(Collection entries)
-- -- --

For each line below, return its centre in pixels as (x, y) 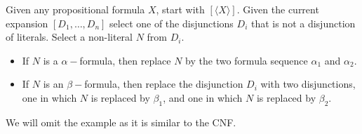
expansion (27, 23)
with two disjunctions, (308, 84)
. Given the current (278, 9)
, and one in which (203, 97)
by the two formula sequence (247, 60)
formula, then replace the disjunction (164, 84)
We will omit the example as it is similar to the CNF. (121, 122)
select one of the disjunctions (172, 23)
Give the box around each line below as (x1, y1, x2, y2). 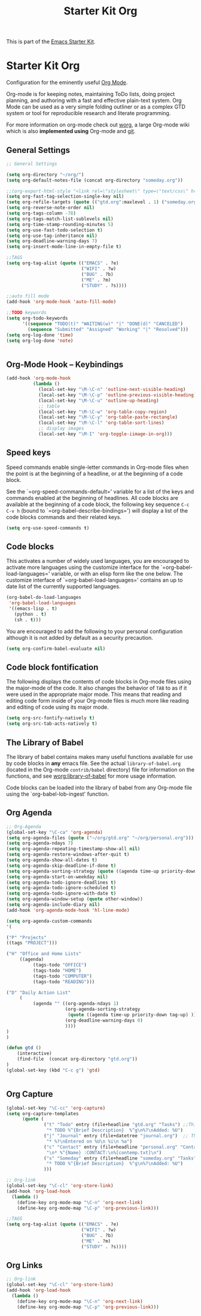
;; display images (38, 426, 84, 432)
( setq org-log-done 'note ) (6, 338, 74, 344)
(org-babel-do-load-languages (6, 595, 82, 601)
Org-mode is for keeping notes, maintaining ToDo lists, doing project (6, 91, 175, 98)
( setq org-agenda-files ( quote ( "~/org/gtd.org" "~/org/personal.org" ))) (6, 835, 194, 841)
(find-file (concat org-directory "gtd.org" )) (17, 1056, 138, 1062)
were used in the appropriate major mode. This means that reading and (6, 691, 182, 698)
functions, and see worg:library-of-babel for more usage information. (6, 772, 176, 779)
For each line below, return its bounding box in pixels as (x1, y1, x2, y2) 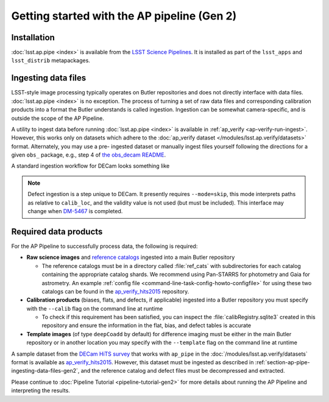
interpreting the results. (11, 387, 70, 394)
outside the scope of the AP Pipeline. (11, 115, 105, 122)
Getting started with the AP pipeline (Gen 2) (11, 9, 237, 23)
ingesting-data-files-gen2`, (11, 367, 80, 375)
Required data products (11, 226, 103, 237)
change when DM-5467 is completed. (27, 208, 123, 215)
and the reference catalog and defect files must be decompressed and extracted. (80, 367, 285, 375)
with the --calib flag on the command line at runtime (26, 305, 163, 312)
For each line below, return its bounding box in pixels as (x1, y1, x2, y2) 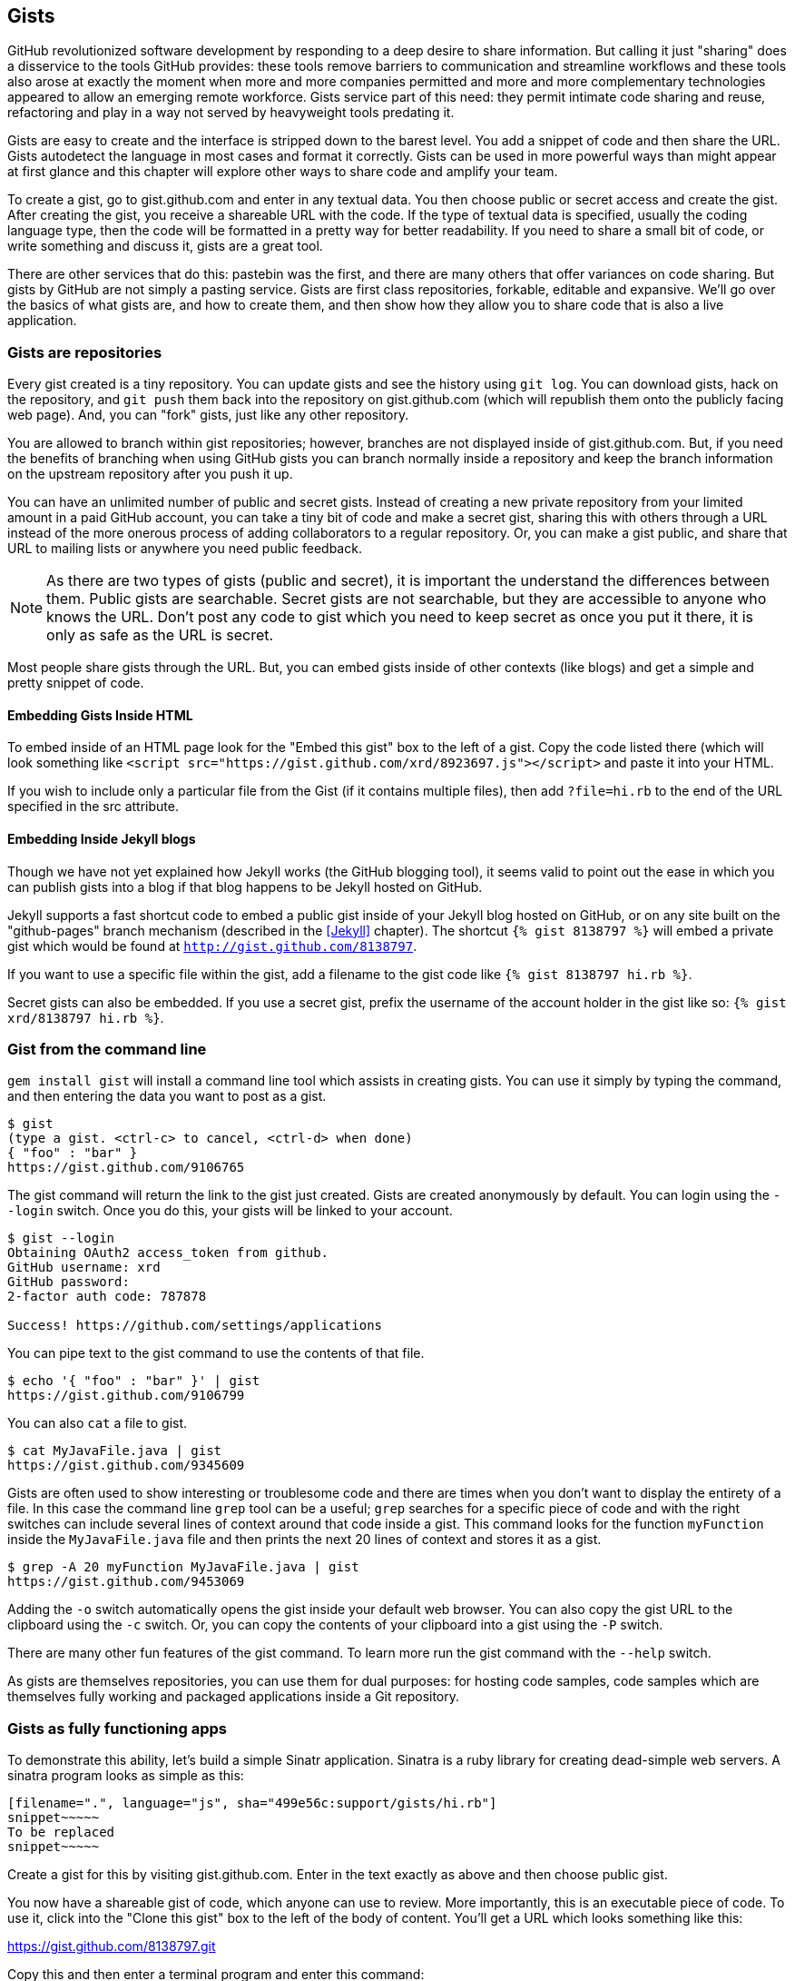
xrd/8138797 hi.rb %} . (7, 1009, 164, 1025)
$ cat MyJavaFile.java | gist (7, 1443, 222, 1459)
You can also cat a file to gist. (7, 1415, 188, 1431)
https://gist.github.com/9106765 (7, 1160, 245, 1175)
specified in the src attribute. (7, 798, 179, 815)
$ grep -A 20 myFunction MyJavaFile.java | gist (7, 1560, 359, 1575)
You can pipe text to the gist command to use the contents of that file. (7, 1345, 425, 1362)
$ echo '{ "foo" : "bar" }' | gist (7, 1373, 260, 1389)
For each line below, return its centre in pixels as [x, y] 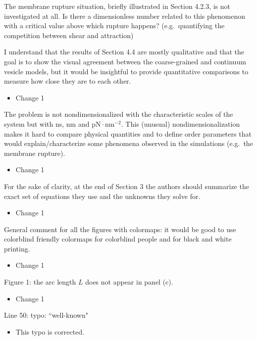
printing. [17, 248]
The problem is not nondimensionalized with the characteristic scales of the [119, 114]
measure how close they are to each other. [68, 81]
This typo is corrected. [50, 331]
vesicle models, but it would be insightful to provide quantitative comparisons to [126, 71]
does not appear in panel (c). [129, 282]
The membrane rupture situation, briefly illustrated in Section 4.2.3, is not [117, 6]
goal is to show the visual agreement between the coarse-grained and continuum [125, 61]
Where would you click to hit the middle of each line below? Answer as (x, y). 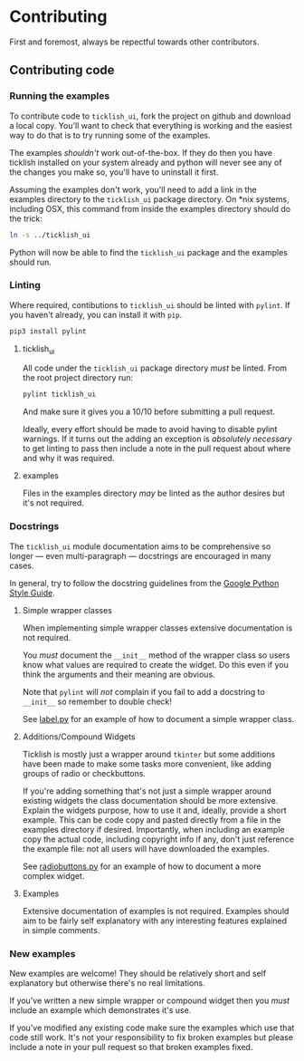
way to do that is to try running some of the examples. (110, 135)
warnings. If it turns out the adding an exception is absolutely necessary (157, 439)
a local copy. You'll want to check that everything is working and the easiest (151, 125)
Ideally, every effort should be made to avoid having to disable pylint (150, 429)
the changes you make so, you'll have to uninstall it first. (114, 172)
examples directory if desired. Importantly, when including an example (153, 829)
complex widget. (53, 875)
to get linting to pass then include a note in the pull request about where (157, 449)
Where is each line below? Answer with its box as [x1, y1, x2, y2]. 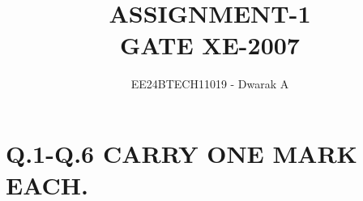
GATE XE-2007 [120, 28, 300, 62]
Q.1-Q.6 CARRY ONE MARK [6, 136, 357, 169]
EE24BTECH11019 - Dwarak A [130, 75, 289, 92]
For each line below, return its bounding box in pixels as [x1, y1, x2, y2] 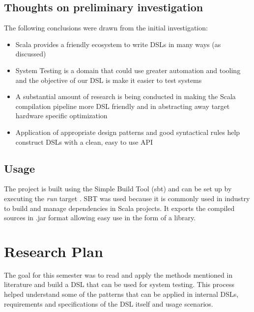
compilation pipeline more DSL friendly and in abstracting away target [15, 101, 230, 111]
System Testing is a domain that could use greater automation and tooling [15, 65, 241, 75]
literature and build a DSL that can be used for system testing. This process [4, 279, 234, 289]
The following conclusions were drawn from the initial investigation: [4, 23, 208, 33]
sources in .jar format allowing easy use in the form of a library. [4, 212, 196, 223]
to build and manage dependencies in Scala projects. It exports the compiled [4, 203, 235, 213]
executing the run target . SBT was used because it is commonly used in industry [4, 193, 250, 203]
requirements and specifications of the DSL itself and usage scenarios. [4, 298, 213, 309]
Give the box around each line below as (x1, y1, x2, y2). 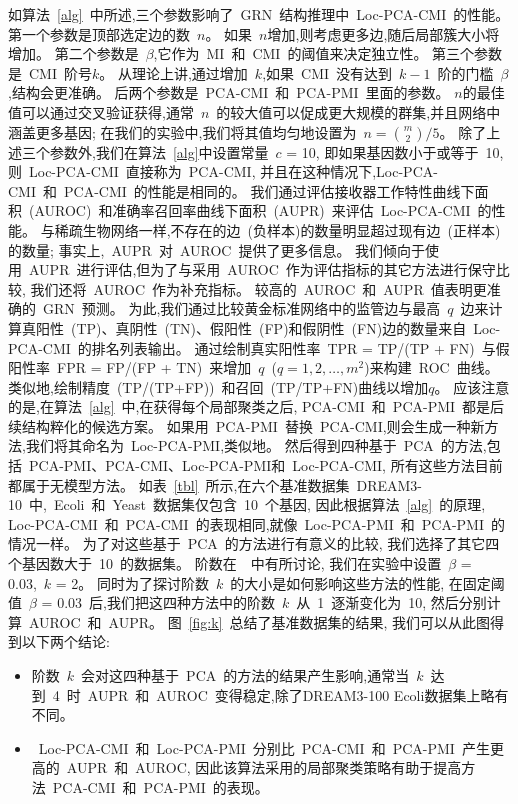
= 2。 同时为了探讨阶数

-- -- --

**Required work:** From the data above, retype only the lines starting with the line with "warnings. If it" and going on through the line with "EE24BTECH11019 - Dwarak A [130, 75, 289, 92]", exactly, leaving out the pictures.

**Output below:**
warnings. If it turns out the adding an exception is absolutely necessary (157, 439)
a local copy. You'll want to check that everything is working and the easiest (151, 125)
Ideally, every effort should be made to avoid having to disable pylint (150, 429)
the changes you make so, you'll have to uninstall it first. (114, 172)
examples directory if desired. Importantly, when including an example (153, 829)
complex widget. (53, 875)
to get linting to pass then include a note in the pull request about where (157, 449)
Where is each line below? Answer with its box as [x1, y1, x2, y2]. 
GATE XE-2007 [120, 28, 300, 62]
Q.1-Q.6 CARRY ONE MARK [6, 136, 357, 169]
EE24BTECH11019 - Dwarak A [130, 75, 289, 92]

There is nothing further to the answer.